# EXERCISE PROMPT
Your response to the data below should hold nothing except the lines from the one containing "most appealing to" down to the one containing "forma de la", reproduced exactly and without pictures.
##### RECORDS FOR THIS TASK
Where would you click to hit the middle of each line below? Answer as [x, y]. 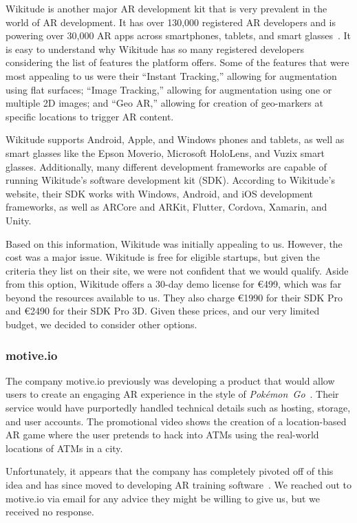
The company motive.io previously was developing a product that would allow [170, 380]
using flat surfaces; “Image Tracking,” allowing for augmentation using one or [169, 89]
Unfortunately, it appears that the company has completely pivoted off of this [170, 471]
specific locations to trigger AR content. [90, 116]
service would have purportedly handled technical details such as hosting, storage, [178, 408]
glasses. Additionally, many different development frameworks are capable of [166, 166]
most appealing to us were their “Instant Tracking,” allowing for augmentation [171, 75]
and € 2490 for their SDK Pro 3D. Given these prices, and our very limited [163, 311]
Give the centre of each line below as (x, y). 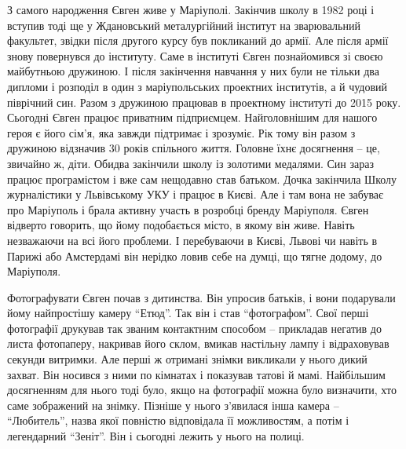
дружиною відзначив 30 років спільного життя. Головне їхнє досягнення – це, (194, 148)
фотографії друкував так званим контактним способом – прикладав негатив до (194, 328)
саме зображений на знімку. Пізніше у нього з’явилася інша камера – (173, 405)
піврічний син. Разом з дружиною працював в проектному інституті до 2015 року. (204, 102)
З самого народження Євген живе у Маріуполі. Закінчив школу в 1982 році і (191, 9)
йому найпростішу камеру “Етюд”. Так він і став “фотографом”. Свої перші (188, 313)
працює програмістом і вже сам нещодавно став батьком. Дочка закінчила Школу (202, 179)
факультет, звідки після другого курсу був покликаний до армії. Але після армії (198, 40)
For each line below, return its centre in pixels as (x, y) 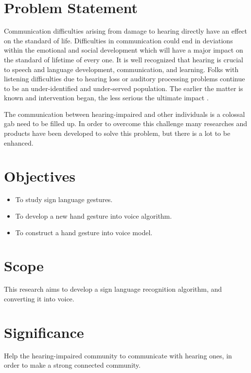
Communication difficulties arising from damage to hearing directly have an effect (126, 31)
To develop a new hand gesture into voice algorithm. (94, 215)
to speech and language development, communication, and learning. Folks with (121, 69)
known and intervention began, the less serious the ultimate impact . (106, 98)
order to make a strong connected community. (72, 365)
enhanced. (19, 142)
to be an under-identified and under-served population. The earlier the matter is (124, 88)
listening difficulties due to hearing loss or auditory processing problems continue (125, 79)
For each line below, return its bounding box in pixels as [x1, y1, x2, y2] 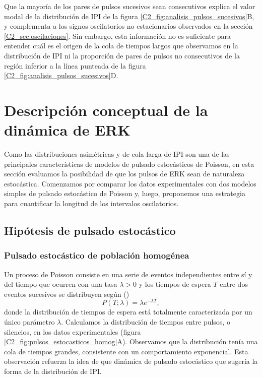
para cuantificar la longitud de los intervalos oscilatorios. [4, 198, 179, 209]
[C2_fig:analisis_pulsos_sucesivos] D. [4, 70, 118, 81]
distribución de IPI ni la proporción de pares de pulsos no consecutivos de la [4, 50, 240, 60]
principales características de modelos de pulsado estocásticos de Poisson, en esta [4, 158, 254, 169]
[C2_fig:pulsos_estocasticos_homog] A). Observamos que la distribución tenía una [4, 336, 258, 347]
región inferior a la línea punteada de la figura [4, 60, 146, 71]
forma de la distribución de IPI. [4, 366, 102, 376]
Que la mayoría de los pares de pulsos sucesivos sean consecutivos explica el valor [4, 1, 255, 11]
##########
# FINAL ANSWER
most appealing to us were their “Instant Tracking,” allowing for augmentation [171, 75]
and € 2490 for their SDK Pro 3D. Given these prices, and our very limited [163, 311]
Give the centre of each line below as (x, y). 
дружиною відзначив 30 років спільного життя. Головне їхнє досягнення – це, (194, 148)
фотографії друкував так званим контактним способом – прикладав негатив до (194, 328)
саме зображений на знімку. Пізніше у нього з’явилася інша камера – (173, 405)
піврічний син. Разом з дружиною працював в проектному інституті до 2015 року. (204, 102)
З самого народження Євген живе у Маріуполі. Закінчив школу в 1982 році і (191, 9)
йому найпростішу камеру “Етюд”. Так він і став “фотографом”. Свої перші (188, 313)
працює програмістом і вже сам нещодавно став батьком. Дочка закінчила Школу (202, 179)
факультет, звідки після другого курсу був покликаний до армії. Але після армії (198, 40)
For each line below, return its centre in pixels as (x, y) 
Communication difficulties arising from damage to hearing directly have an effect (126, 31)
To develop a new hand gesture into voice algorithm. (94, 215)
to speech and language development, communication, and learning. Folks with (121, 69)
known and intervention began, the less serious the ultimate impact . (106, 98)
order to make a strong connected community. (72, 365)
enhanced. (19, 142)
to be an under-identified and under-served population. The earlier the matter is (124, 88)
listening difficulties due to hearing loss or auditory processing problems continue (125, 79)
For each line below, return its bounding box in pixels as [x1, y1, x2, y2] 
para cuantificar la longitud de los intervalos oscilatorios. [4, 198, 179, 209]
[C2_fig:analisis_pulsos_sucesivos] D. [4, 70, 118, 81]
distribución de IPI ni la proporción de pares de pulsos no consecutivos de la [4, 50, 240, 60]
principales características de modelos de pulsado estocásticos de Poisson, en esta [4, 158, 254, 169]
[C2_fig:pulsos_estocasticos_homog] A). Observamos que la distribución tenía una [4, 336, 258, 347]
región inferior a la línea punteada de la figura [4, 60, 146, 71]
forma de la distribución de IPI. [4, 366, 102, 376]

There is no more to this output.